Les oestrogènes augmentent la production de TBG (Thyroxine-Binding Globulin), la protéine qui transporte les hormones thyroïdiennes dans le sang. Plus de TBG signifie plus d'hormones liées et moins d'hormones libres (actives). La T4 libre et la T3 libre baissent alors même que la T4 totale reste normale. C'est pourquoi il est essentiel de doser les fractions libres, pas les totales.

03 La pilule contraceptive aggrave-t-elle la dominance oestrogénique ?

Oui. La pilule contraceptive contient de l'éthinylestradiol (un oestrogène synthétique) qui augmente significativement la TBG et peut aggraver une insuffisance thyroïdienne latente. Elle déplete aussi le zinc, la B6, le magnésium et l'acide folique, tous cofacteurs thyroïdiens. Une femme sous pilule avec des symptômes thyroïdiens devrait envisager une contraception non hormonale et faire un bilan thyroïdien complet incluant T4L et T3L.

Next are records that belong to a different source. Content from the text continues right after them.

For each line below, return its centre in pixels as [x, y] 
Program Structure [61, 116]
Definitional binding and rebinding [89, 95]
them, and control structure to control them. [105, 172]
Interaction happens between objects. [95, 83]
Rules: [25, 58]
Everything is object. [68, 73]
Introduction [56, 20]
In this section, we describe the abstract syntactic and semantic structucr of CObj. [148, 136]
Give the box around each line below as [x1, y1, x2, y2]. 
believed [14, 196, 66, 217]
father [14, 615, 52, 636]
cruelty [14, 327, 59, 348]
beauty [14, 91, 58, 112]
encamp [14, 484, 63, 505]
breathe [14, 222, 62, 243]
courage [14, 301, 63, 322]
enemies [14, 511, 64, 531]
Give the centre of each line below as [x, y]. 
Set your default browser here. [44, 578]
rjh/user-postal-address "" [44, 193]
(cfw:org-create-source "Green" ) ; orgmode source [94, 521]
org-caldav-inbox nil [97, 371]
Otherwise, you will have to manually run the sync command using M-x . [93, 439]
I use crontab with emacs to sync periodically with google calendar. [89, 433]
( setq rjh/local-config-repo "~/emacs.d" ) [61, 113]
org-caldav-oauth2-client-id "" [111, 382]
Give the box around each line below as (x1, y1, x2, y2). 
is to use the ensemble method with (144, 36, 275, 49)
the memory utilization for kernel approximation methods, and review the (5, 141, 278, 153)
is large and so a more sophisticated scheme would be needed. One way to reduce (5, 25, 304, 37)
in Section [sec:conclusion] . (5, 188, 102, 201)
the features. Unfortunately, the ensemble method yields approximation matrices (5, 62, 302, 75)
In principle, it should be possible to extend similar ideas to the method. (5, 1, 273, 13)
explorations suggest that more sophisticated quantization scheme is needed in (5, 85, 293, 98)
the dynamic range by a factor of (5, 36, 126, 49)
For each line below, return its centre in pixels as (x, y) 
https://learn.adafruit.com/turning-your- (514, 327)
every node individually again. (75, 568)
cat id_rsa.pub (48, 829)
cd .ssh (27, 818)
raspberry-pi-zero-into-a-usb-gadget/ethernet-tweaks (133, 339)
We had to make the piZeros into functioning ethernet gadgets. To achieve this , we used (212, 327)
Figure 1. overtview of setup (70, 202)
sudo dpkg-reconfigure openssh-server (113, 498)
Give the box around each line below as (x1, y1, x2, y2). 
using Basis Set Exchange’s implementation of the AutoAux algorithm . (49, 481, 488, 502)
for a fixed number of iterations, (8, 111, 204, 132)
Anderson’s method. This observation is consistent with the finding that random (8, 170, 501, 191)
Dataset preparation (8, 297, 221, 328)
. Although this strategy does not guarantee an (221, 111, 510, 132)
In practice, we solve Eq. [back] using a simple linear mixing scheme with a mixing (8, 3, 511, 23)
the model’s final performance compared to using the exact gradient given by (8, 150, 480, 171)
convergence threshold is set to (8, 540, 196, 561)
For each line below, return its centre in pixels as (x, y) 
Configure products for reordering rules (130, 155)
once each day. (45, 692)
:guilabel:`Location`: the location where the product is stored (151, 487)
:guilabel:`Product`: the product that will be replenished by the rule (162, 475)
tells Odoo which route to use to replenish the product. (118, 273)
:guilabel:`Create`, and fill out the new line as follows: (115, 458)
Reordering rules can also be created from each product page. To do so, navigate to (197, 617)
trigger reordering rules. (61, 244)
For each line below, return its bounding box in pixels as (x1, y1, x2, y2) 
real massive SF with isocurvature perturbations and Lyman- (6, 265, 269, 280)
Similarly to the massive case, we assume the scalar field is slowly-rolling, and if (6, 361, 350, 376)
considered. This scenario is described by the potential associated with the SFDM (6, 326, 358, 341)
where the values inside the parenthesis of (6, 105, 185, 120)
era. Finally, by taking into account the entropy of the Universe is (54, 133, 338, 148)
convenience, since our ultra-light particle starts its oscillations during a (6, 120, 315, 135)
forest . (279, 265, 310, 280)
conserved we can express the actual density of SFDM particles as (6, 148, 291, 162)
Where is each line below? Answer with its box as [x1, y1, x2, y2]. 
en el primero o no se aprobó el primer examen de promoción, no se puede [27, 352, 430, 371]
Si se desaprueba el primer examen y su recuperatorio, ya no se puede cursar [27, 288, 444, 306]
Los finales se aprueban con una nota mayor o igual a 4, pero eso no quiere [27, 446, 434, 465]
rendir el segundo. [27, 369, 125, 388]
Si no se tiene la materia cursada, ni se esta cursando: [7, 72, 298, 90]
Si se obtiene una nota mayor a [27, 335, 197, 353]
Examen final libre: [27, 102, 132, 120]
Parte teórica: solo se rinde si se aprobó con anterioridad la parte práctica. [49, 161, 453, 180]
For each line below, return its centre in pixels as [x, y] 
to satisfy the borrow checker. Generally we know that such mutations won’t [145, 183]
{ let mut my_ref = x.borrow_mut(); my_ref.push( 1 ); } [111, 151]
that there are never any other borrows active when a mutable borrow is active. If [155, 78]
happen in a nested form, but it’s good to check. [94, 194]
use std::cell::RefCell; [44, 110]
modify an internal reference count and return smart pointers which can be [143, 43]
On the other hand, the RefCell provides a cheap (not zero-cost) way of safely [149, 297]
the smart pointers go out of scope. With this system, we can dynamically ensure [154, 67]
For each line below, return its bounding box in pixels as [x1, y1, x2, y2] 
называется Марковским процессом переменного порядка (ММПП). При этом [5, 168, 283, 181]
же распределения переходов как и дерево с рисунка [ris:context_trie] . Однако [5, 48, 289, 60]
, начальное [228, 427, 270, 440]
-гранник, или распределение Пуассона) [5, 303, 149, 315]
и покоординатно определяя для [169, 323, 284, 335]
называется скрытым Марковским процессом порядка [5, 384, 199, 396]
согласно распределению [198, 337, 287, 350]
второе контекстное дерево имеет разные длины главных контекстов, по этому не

04 Le DIM et le sulforaphane aident-ils vraiment ?

Oui. Le DIM (diindolylméthane) et le sulforaphane sont des composés issus des crucifères qui orientent le métabolisme des oestrogènes vers la voie 2-hydroxy (protectrice) plutôt que la voie 4-hydroxy et 16-hydroxy (prolifératives). Le DIM se prend à 100-200 mg par jour. Le sulforaphane est concentré dans les pousses de brocoli (30 mg de sulforaphane dans 100 g de pousses). Les études montrent une réduction significative des métabolites oestrogéniques nocifs.

05 Qu'est-ce que le seed cycling ?

C'est un protocole de modulation hormonale par les graines. En phase folliculaire (jours 1 à 14 du cycle), on consomme 1 cuillère à soupe de graines de lin moulues (lignanes qui modulent les oestrogènes) et 1 cuillère de graines de courge (zinc pour l'ovulation). En phase lutéale (jours 15 à 28), on passe aux graines de tournesol (sélénium pour la progestérone) et de sésame (lignanes qui éliminent l'excès d'oestrogènes). Un essai clinique sur 40 femmes a montré 80% de réduction des douleurs mammaires et 75% de réduction du SPM en 3 mois.